#### Task inputs:

++++++++++++++++++++

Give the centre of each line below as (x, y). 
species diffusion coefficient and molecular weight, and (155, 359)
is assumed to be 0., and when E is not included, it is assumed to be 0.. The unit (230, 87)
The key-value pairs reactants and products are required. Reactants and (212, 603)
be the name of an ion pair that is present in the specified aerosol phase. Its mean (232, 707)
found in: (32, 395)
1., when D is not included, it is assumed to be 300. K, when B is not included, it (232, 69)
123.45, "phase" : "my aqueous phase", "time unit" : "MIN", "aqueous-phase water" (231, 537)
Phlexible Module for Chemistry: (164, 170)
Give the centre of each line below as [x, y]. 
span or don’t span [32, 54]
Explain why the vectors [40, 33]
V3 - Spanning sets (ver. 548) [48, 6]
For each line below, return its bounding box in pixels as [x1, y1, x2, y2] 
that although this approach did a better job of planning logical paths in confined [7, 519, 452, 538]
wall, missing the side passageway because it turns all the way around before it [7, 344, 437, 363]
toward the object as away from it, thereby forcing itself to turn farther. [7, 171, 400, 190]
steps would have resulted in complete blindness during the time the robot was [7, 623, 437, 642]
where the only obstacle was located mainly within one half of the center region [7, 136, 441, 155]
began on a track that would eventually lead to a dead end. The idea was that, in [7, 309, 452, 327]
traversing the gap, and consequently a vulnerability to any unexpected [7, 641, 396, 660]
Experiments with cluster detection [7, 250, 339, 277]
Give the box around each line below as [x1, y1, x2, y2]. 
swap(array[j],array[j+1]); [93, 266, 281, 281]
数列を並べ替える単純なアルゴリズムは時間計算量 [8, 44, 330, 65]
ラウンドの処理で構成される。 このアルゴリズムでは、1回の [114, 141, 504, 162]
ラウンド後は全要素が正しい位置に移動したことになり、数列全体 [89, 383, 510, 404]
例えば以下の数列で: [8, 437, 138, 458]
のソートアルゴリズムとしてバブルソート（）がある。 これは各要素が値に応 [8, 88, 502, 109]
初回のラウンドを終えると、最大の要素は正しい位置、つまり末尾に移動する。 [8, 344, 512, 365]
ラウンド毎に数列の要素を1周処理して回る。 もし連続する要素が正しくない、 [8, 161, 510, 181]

++++++++++++++++++++

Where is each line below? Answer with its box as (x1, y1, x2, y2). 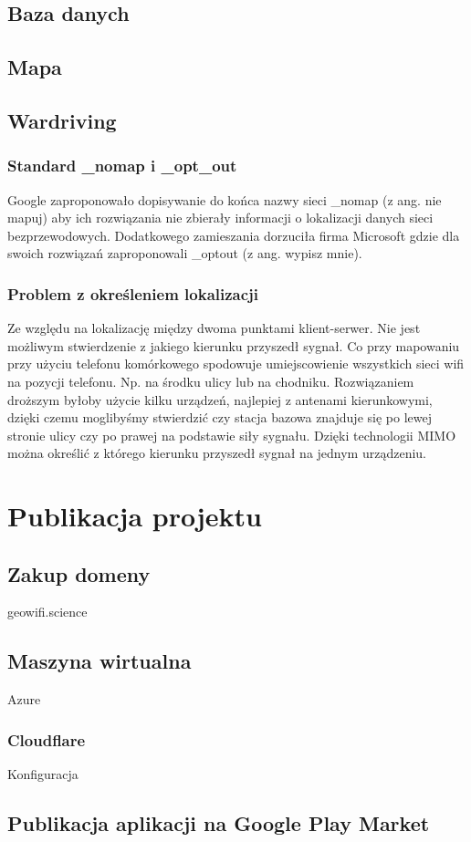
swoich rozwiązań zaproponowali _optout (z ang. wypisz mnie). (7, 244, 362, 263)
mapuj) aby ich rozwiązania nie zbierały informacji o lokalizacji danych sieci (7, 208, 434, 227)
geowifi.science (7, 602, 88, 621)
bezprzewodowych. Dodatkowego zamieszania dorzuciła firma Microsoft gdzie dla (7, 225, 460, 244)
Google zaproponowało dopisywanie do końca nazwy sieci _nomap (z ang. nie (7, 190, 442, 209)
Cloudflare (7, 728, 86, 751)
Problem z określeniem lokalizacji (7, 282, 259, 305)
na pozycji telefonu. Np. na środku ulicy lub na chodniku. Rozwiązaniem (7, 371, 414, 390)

++++++++++++++++++++

#### Exercise details:
What are the lines, exactly as written above, from the line with "span or don’t span [32, 54]" to the line with "steps would have", both included? Output only those.

#### Response:
span or don’t span [32, 54]
Explain why the vectors [40, 33]
V3 - Spanning sets (ver. 548) [48, 6]
For each line below, return its bounding box in pixels as [x1, y1, x2, y2] 
that although this approach did a better job of planning logical paths in confined [7, 519, 452, 538]
wall, missing the side passageway because it turns all the way around before it [7, 344, 437, 363]
toward the object as away from it, thereby forcing itself to turn farther. [7, 171, 400, 190]
steps would have resulted in complete blindness during the time the robot was [7, 623, 437, 642]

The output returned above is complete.